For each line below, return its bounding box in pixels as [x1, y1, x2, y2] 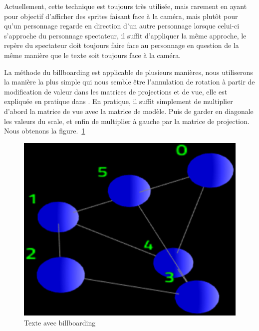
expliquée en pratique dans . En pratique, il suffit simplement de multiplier [4, 96, 233, 106]
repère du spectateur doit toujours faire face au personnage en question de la [4, 40, 239, 50]
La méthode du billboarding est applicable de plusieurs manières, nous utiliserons [4, 66, 253, 77]
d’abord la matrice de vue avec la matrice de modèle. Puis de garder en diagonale [4, 105, 254, 116]
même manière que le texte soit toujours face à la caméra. [4, 49, 181, 60]
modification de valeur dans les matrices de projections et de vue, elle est [4, 86, 228, 96]
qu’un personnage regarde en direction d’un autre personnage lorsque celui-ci [4, 20, 240, 31]
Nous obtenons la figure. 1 [4, 125, 85, 136]
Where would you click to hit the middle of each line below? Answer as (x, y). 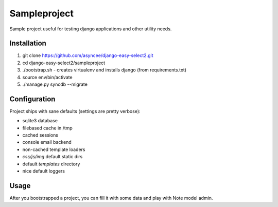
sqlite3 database (40, 121)
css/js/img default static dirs (53, 157)
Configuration (32, 99)
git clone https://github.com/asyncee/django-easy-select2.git (88, 55)
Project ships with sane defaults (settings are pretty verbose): (75, 111)
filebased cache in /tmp (48, 128)
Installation (28, 43)
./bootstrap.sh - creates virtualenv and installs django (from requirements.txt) (105, 70)
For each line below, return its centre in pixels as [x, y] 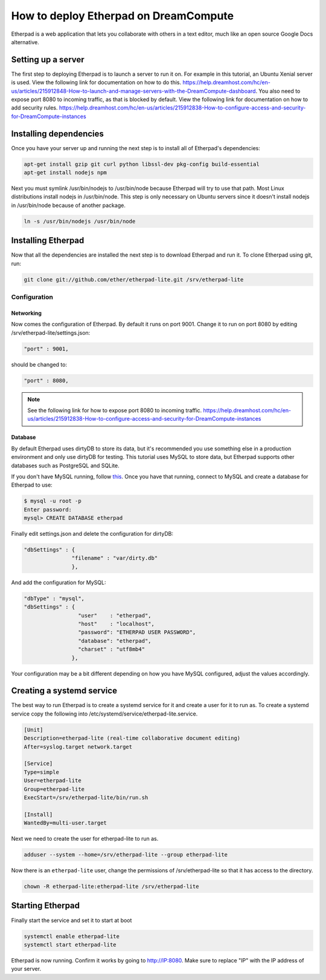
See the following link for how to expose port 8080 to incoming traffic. [115, 410]
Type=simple [42, 772]
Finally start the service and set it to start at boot [72, 920]
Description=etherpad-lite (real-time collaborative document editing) [132, 738]
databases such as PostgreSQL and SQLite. [66, 465]
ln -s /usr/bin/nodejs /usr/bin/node [80, 221]
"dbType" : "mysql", [54, 598]
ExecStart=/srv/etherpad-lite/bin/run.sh [86, 797]
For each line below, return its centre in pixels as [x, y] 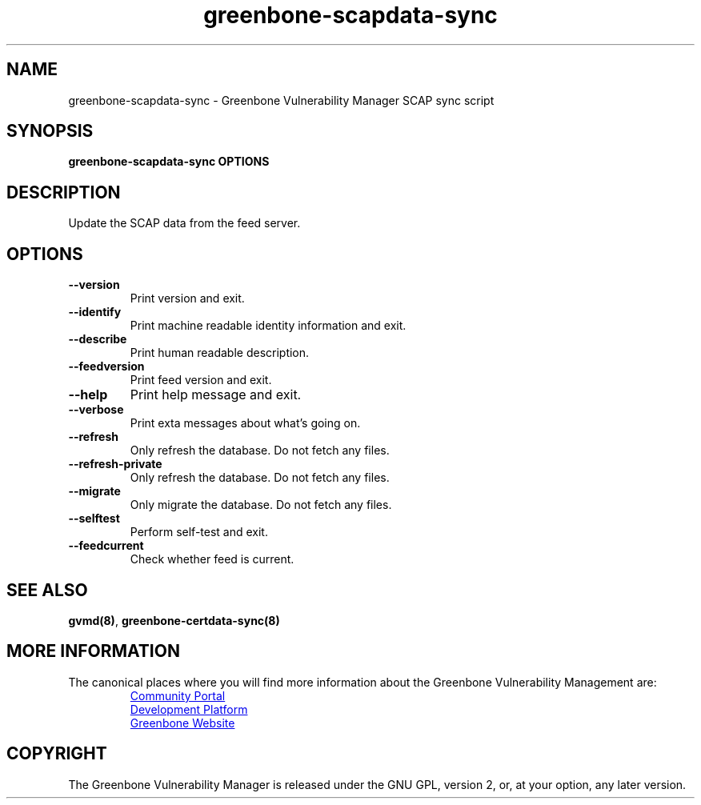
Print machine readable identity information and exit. [268, 326]
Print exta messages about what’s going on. [245, 423]
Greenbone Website [182, 723]
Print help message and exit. [216, 395]
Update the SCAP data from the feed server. [184, 223]
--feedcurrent [106, 546]
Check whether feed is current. [212, 559]
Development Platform [189, 709]
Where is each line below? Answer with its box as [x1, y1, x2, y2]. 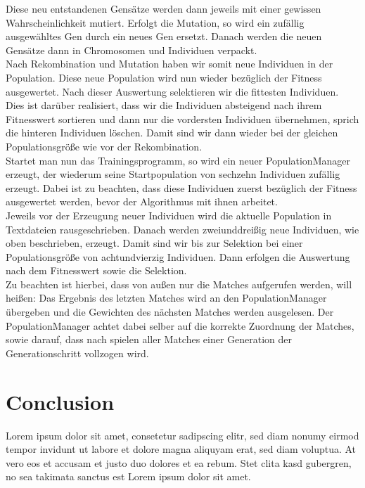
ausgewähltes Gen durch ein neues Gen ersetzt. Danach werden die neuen [6, 29, 322, 44]
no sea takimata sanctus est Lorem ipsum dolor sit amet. [6, 469, 251, 484]
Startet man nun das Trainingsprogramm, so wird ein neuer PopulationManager [6, 153, 350, 167]
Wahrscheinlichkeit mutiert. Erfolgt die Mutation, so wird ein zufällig [6, 15, 305, 30]
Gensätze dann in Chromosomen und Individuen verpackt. [6, 42, 257, 57]
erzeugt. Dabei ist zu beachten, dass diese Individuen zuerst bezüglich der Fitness [6, 180, 357, 195]
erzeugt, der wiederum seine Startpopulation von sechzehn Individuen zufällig [6, 167, 340, 181]
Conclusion [6, 387, 115, 416]
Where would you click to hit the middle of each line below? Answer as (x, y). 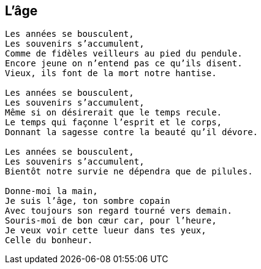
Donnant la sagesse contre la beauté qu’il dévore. (132, 132)
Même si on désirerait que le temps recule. (114, 113)
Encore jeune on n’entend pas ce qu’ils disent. (124, 64)
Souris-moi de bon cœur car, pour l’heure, (111, 221)
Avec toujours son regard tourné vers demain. (119, 211)
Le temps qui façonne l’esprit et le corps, (114, 123)
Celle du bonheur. (49, 240)
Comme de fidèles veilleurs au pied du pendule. (124, 54)
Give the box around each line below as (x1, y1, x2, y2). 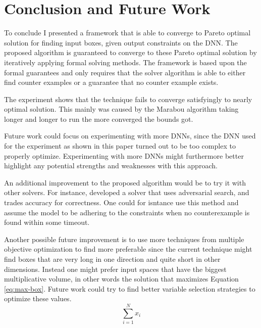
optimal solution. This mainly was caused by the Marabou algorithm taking (4, 104, 239, 114)
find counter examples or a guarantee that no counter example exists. (4, 77, 219, 87)
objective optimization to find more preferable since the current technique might (4, 244, 252, 254)
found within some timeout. (4, 217, 90, 227)
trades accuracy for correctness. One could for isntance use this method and (4, 197, 239, 208)
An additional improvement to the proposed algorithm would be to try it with (4, 177, 246, 188)
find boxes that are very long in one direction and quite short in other (4, 254, 221, 264)
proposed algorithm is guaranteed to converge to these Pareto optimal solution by (4, 47, 257, 58)
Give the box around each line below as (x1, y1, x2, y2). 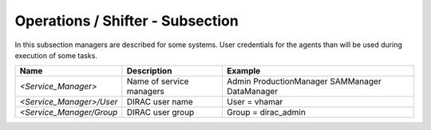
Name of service (126, 76, 189, 87)
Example (227, 65, 261, 77)
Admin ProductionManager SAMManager (227, 76, 382, 87)
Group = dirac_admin (227, 107, 306, 118)
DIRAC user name (126, 97, 193, 108)
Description (126, 65, 172, 77)
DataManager (227, 86, 279, 97)
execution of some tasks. (14, 50, 97, 60)
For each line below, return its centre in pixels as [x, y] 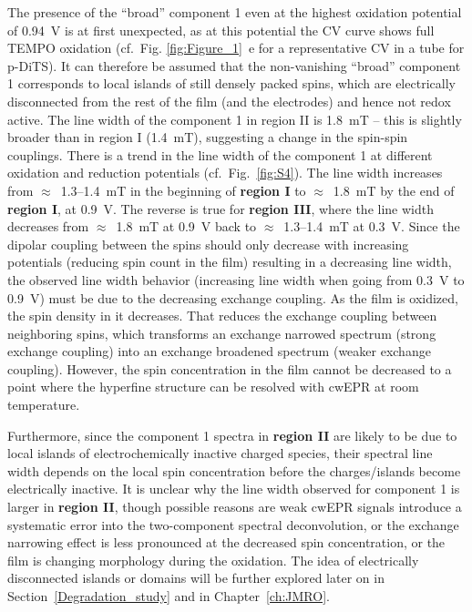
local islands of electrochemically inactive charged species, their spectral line [220, 453]
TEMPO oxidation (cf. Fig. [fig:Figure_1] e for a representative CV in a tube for [236, 48]
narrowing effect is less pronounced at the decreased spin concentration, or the [226, 542]
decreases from [48, 226]
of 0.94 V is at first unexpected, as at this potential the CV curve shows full [221, 30]
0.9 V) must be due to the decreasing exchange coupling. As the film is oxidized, [233, 297]
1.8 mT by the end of [394, 190]
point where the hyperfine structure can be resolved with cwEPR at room [213, 387]
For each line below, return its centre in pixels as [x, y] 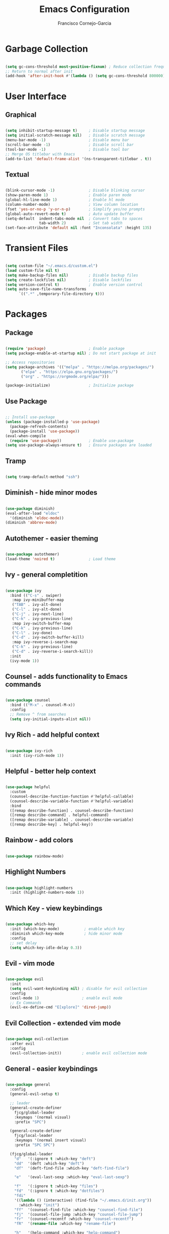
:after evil [22, 1044]
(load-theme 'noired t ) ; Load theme [60, 559]
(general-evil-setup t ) [34, 1094]
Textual [17, 174]
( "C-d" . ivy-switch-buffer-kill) [48, 638]
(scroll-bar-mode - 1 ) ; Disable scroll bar [70, 144]
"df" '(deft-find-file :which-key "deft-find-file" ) [72, 1168]
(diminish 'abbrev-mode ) [31, 523]

++++++

Look through the material and report how many of its lines hold the string "that", giving the number only.

▶ **Answer to the problem**
2